One year from now Twitter could be the social platform most welcoming to cannabis companies and consumers. But will cannabis companies and consumers want to appear on Twitter one year from now?
It’s not just his company, it’s his voice
Beyond the changes he might enact at Twitter, Musk could change the environment for cannabis simply by virtue of his new role in the social media universe. After hearing about Musk’s bid over the weekend, I reached out to Arend Richard, the founder of WeedTube. Richard has been one of the leading advocates for social media freedom and fairness when it comes to cannabis. He founded WeedTube back in 2018 after finding himself blocked by YouTube for an innocuous cannabis post. Four years later the 420-friendly WeedTube is thriving, readying an ambitious new update to their app expected to launch later this summer.

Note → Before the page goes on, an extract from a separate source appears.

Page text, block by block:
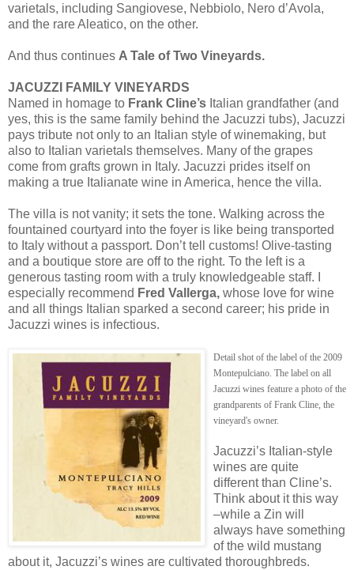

“As a cannabis business owner and influencer, Twitter has been relatively easy to work with,” Richard told me. “But I want to get in touch with Elon, because we need him to help bring awareness to the situation with Meta” and their platforms.
Richard is currently gathering signatures on a petition demanding that Instagram reform its community guidelines “to treat all legally operating cannabis businesses equally.”
The heart of the grievance? Unequal enforcement, according to the petition:
“Instagram continues to suspend and delete the pages of licensed and legal cannabis companies for violation of their vague and outdated policy prohibiting “attempts by individuals, manufacturers and retailers to purchase, sell or trade” marijuana. This policy is not enforced equally, with large multi-state corporations being allowed to promote their products and locations, while smaller, independent operators lose access to their Instagram pages, which are essential marketing tools in 2022.”
Influence others by eating their lunch
Can Elon Musk demand a change in the policies of Instagram? Of course not. This is a situation where he could force a change, however, by simply opening his arms to cannabis companies and then gaining ground on Insta.
The Meta-owned giant has nearly ten times as many active monthly users as Twitter. Instagram is younger, hotter, and more hip. If a Musk-over of Twitter can change that perception and eat into that lead, Instagram could be forced to reconsider its stodgy and outdated cannabis policies. And that could lead to a change in the other Meta properties as well.
There are no guarantees, but it could work. Elon Musk alone couldn’t force GM and Ford to start making electric cars. The success of Tesla forced them to follow his lead or become obsolete. Let’s see what he can do with social media.